The urgency of the current COVID-19 pandemic needs new treatments to be developed as quickly and as safely as possible. Whatever comes out of the many labs involved in these efforts needs to be tested in a variety of ways to help us know if they will work when given to people who might be infected by SARS-CoV-2, the virus which causes COVID-19\. For the virus to cause this disease, it needs to get inside some of our cells where it can survive, multiply and then infect other cells in the body.

To do this, the virus first needs to latch onto our cells. For this, it uses a specific part on the outside of the virus, the 'spike', to fasten onto special parts on the outside of our cells ('receptors') to which if fits, like a key fits a lock.

This project will recapitulate this first essential step of viral infection allowing us to test new treatments 'in a dish' in order to support the therapeutic discovery effort against COVID-19\. Whilst models to support this development are available using systems with purified components of cells (using the 'receptors' the virus uses for entry), or, using the intact virus, there is a lack of cellular models that can be used in a simple manner for testing the impact of drugs, and antibodies arising from vaccination, on specific steps of viral entry into human cells.

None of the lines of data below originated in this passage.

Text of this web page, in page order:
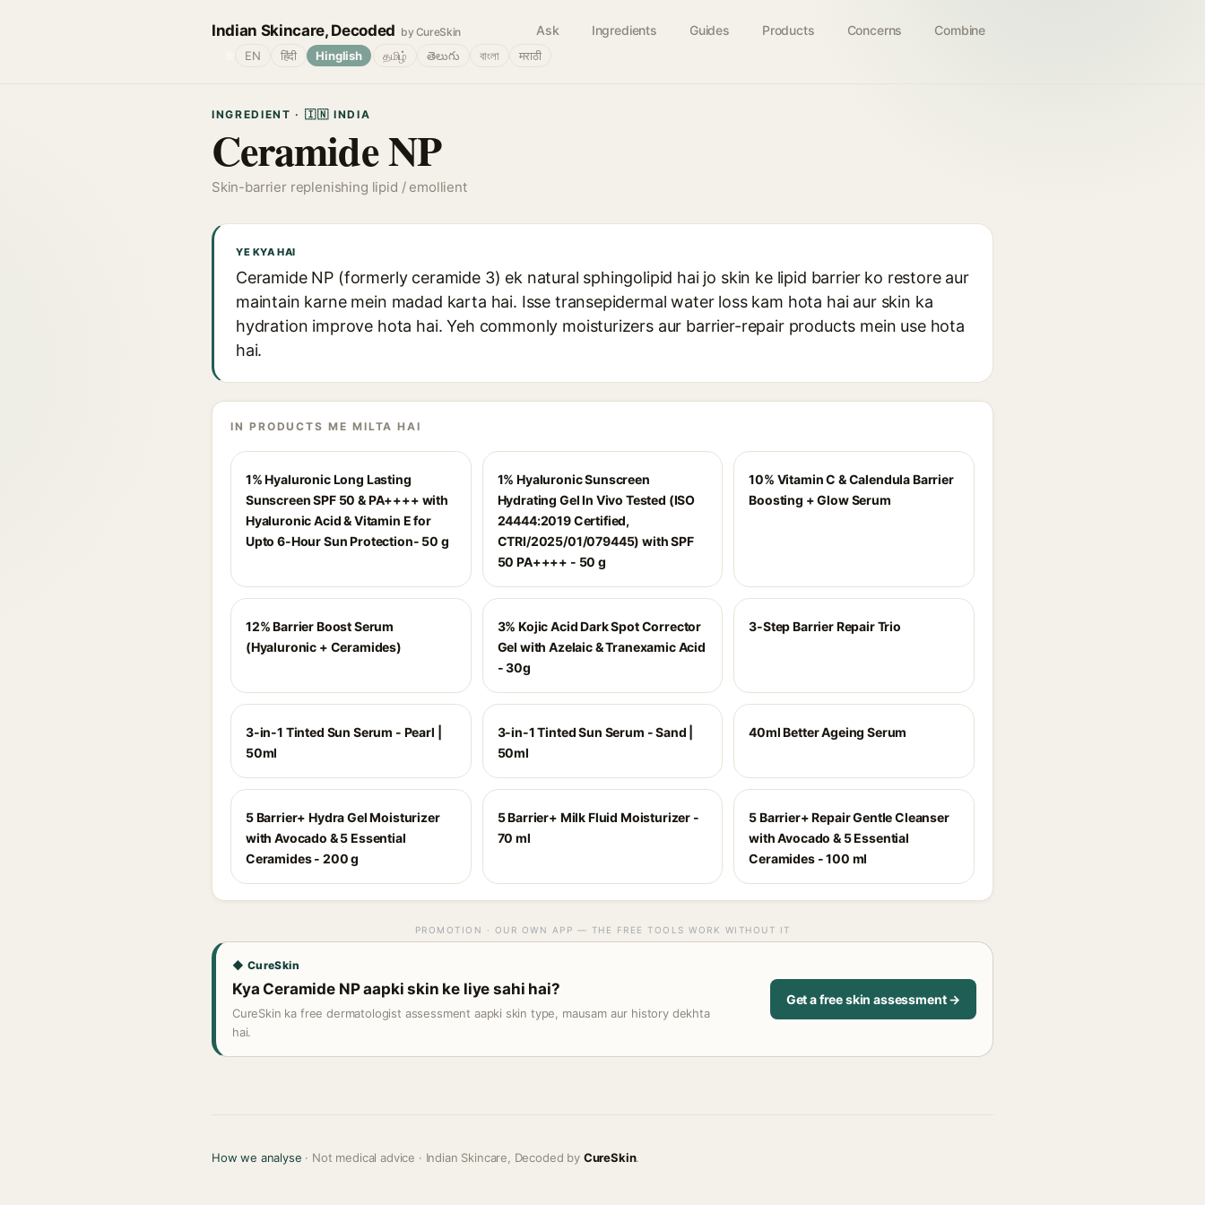
Indian Skincare, Decoded by CureSkin Ask Ingredients Guides Products Concerns Combine
EN हिंदी Hinglish தமிழ் తెలుగు বাংলা मराठी
INGREDIENT · 🇮🇳 INDIA
Ceramide NP
Skin-barrier replenishing lipid / emollient
YE KYA HAI
Ceramide NP (formerly ceramide 3) ek natural sphingolipid hai jo skin ke lipid barrier ko restore aur
maintain karne mein madad karta hai. Isse transepidermal water loss kam hota hai aur skin ka
hydration improve hota hai. Yeh commonly moisturizers aur barrier-repair products mein use hota
hai.
IN PRODUCTS ME MILTA HAI
1% Hyaluronic Long Lasting
Sunscreen SPF 50 & PA++++ with
Hyaluronic Acid & Vitamin E for
Upto 6-Hour Sun Protection- 50 g
1% Hyaluronic Sunscreen
Hydrating Gel In Vivo Tested (ISO
24444:2019 Certified,
CTRI/2025/01/079445) with SPF
50 PA++++ - 50 g
10% Vitamin C & Calendula Barrier
Boosting + Glow Serum
12% Barrier Boost Serum
(Hyaluronic + Ceramides)
3% Kojic Acid Dark Spot Corrector
Gel with Azelaic & Tranexamic Acid
- 30g
3-Step Barrier Repair Trio
3-in-1 Tinted Sun Serum - Pearl |
50ml
3-in-1 Tinted Sun Serum - Sand |
50ml
40ml Better Ageing Serum
5 Barrier+ Hydra Gel Moisturizer
with Avocado & 5 Essential
Ceramides - 200 g
5 Barrier+ Milk Fluid Moisturizer -
70 ml
5 Barrier+ Repair Gentle Cleanser
with Avocado & 5 Essential
Ceramides - 100 ml
PROMOTION · OUR OWN APP — THE FREE TOOLS WORK WITHOUT IT
◆ CureSkin
Kya Ceramide NP aapki skin ke liye sahi hai?
CureSkin ka free dermatologist assessment aapki skin type, mausam aur history dekhta
hai.
Get a free skin assessment →
How we analyse · Not medical advice · Indian Skincare, Decoded by CureSkin.

We intend to develop a 'cell-based' model using human cells (including cells lining the lung, which are known to be a key site of entry for the virus) and SARS-CoV-2 purified spike protein. This biological model will enable us and our industrial partners to test their therapeutics on a very specific step vital for viral infection. We will use advanced imaging techniques to visualise this binding of the viral spike protein to human cells, and, we will then be able to test how drugs, or other agents such as antibodies generated by a vaccine, impact this specific step of viral entry.

This will then enable candidate drugs to be selected as therapeutics, improved versions of drugs to be developed or support the selection of vaccines that generate protective antibodies against the virus.